:: Data under study

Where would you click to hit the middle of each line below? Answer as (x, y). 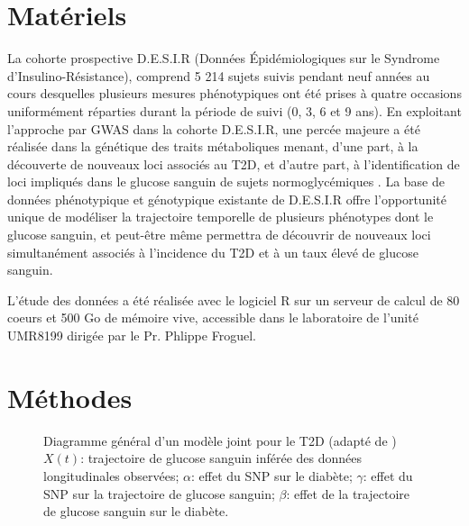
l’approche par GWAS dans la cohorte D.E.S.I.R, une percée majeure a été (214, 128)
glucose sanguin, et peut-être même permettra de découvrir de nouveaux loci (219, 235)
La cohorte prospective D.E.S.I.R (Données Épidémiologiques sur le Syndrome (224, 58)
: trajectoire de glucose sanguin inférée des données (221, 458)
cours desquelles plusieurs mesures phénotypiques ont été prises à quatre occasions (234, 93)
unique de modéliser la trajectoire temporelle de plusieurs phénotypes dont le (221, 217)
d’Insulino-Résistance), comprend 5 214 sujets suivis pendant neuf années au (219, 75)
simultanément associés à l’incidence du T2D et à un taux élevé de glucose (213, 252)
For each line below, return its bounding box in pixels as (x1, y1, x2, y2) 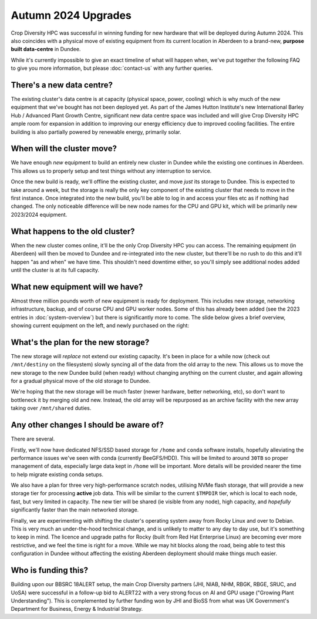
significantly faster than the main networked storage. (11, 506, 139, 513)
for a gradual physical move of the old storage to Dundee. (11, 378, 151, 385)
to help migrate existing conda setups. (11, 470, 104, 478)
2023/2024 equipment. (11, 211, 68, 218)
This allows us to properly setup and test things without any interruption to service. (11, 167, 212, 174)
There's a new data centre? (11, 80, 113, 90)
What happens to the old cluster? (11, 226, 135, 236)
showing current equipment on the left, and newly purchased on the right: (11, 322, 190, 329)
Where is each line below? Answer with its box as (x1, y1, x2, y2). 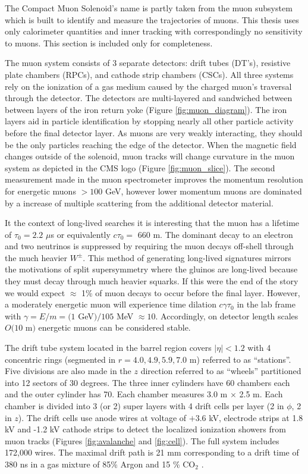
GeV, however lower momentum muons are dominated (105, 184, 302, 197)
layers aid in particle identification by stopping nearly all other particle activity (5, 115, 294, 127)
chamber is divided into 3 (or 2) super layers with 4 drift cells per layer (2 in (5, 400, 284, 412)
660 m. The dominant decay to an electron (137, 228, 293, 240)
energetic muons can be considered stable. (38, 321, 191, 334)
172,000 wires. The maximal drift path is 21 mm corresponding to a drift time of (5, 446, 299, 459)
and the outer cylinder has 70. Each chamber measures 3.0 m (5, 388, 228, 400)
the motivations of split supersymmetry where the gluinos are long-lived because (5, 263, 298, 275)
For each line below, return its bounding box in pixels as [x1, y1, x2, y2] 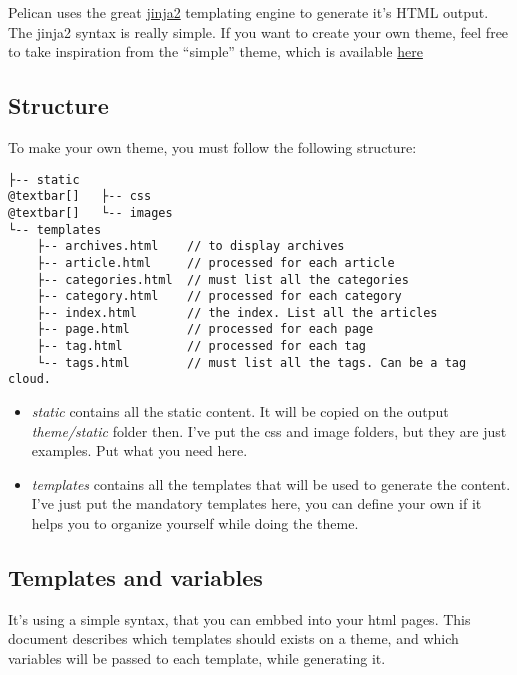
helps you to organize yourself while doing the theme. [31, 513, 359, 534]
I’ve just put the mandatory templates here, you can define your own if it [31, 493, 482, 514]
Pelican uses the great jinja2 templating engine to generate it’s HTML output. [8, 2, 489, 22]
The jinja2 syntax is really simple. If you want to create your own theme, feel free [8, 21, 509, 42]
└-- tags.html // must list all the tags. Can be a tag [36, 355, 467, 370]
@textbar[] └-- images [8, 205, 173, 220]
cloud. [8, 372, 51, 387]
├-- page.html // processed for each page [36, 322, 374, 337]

::::
:: Data under study

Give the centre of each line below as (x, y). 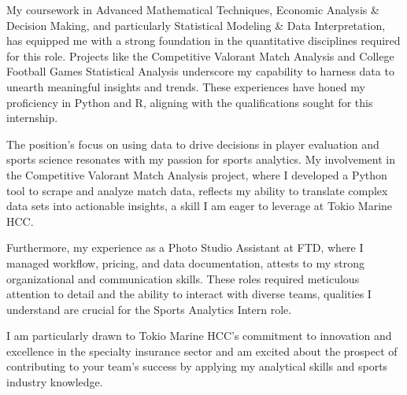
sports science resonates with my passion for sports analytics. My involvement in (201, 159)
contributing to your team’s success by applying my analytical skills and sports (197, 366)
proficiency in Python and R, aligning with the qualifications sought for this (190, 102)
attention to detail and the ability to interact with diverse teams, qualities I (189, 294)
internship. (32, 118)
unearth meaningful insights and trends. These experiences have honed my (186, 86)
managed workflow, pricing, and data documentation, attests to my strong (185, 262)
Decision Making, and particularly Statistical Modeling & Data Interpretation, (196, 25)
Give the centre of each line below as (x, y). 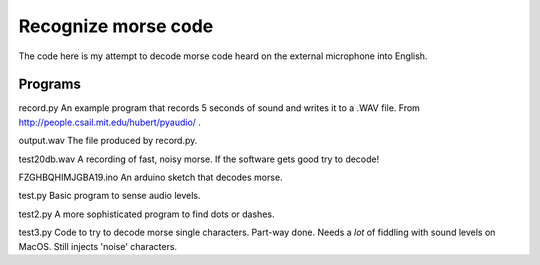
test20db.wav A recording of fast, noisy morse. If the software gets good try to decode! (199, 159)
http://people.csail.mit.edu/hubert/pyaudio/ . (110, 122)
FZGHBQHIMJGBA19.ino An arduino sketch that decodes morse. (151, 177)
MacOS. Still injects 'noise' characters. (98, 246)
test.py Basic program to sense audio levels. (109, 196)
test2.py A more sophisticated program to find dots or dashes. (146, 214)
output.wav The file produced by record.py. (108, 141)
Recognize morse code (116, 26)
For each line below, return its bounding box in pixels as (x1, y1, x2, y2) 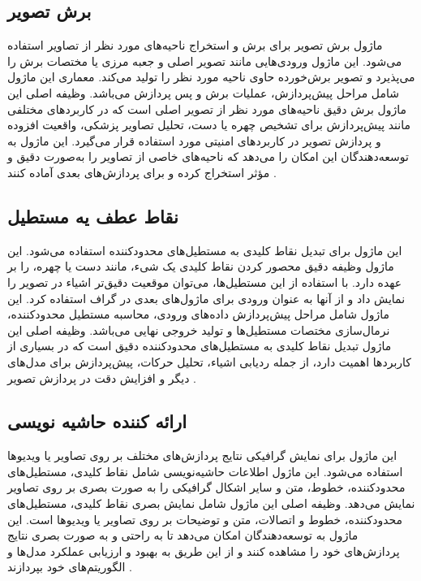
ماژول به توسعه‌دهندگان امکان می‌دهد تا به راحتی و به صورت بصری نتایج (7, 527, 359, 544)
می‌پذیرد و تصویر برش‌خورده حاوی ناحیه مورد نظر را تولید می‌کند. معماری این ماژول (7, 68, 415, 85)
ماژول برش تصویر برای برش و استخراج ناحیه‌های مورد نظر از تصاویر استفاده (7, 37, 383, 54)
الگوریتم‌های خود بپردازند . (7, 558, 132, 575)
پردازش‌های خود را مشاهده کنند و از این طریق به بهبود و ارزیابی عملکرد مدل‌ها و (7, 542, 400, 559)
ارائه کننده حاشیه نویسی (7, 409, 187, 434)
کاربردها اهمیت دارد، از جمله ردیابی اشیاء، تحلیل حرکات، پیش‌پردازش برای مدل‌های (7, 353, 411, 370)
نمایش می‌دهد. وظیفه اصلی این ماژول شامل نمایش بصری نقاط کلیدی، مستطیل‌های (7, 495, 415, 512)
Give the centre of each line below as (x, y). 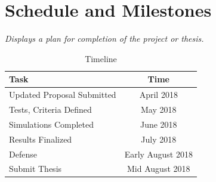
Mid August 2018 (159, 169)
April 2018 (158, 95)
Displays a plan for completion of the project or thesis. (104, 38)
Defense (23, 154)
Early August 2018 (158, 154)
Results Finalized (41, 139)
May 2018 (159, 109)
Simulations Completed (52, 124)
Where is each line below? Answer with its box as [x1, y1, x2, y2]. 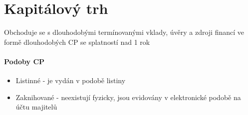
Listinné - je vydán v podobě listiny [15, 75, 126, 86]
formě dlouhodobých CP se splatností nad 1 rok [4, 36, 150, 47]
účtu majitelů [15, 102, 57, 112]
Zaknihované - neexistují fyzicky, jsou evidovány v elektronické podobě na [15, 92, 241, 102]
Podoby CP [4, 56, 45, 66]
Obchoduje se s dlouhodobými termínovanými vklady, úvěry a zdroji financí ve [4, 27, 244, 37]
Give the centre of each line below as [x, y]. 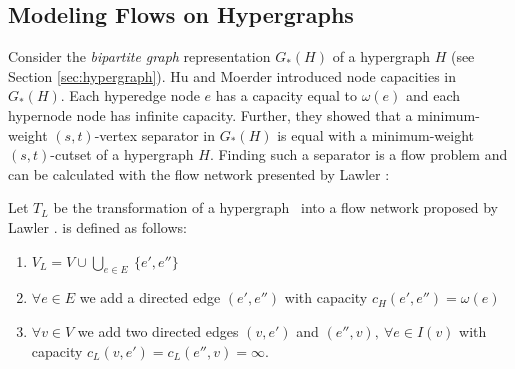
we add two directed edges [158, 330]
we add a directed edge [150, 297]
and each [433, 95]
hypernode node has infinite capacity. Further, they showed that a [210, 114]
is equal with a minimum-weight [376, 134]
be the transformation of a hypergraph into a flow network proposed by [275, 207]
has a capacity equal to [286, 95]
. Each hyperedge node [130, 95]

::::

▸ What this task involves
Return the material from the line containing "layers aid in" through the line containing "I’ve just put", exactly and in full, but without its pictures.

▸ Expected output
layers aid in particle identification by stopping nearly all other particle activity (5, 115, 294, 127)
chamber is divided into 3 (or 2) super layers with 4 drift cells per layer (2 in (5, 400, 284, 412)
660 m. The dominant decay to an electron (137, 228, 293, 240)
energetic muons can be considered stable. (38, 321, 191, 334)
172,000 wires. The maximal drift path is 21 mm corresponding to a drift time of (5, 446, 299, 459)
and the outer cylinder has 70. Each chamber measures 3.0 m (5, 388, 228, 400)
the motivations of split supersymmetry where the gluinos are long-lived because (5, 263, 298, 275)
For each line below, return its bounding box in pixels as [x1, y1, x2, y2] 
helps you to organize yourself while doing the theme. [31, 513, 359, 534]
I’ve just put the mandatory templates here, you can define your own if it [31, 493, 482, 514]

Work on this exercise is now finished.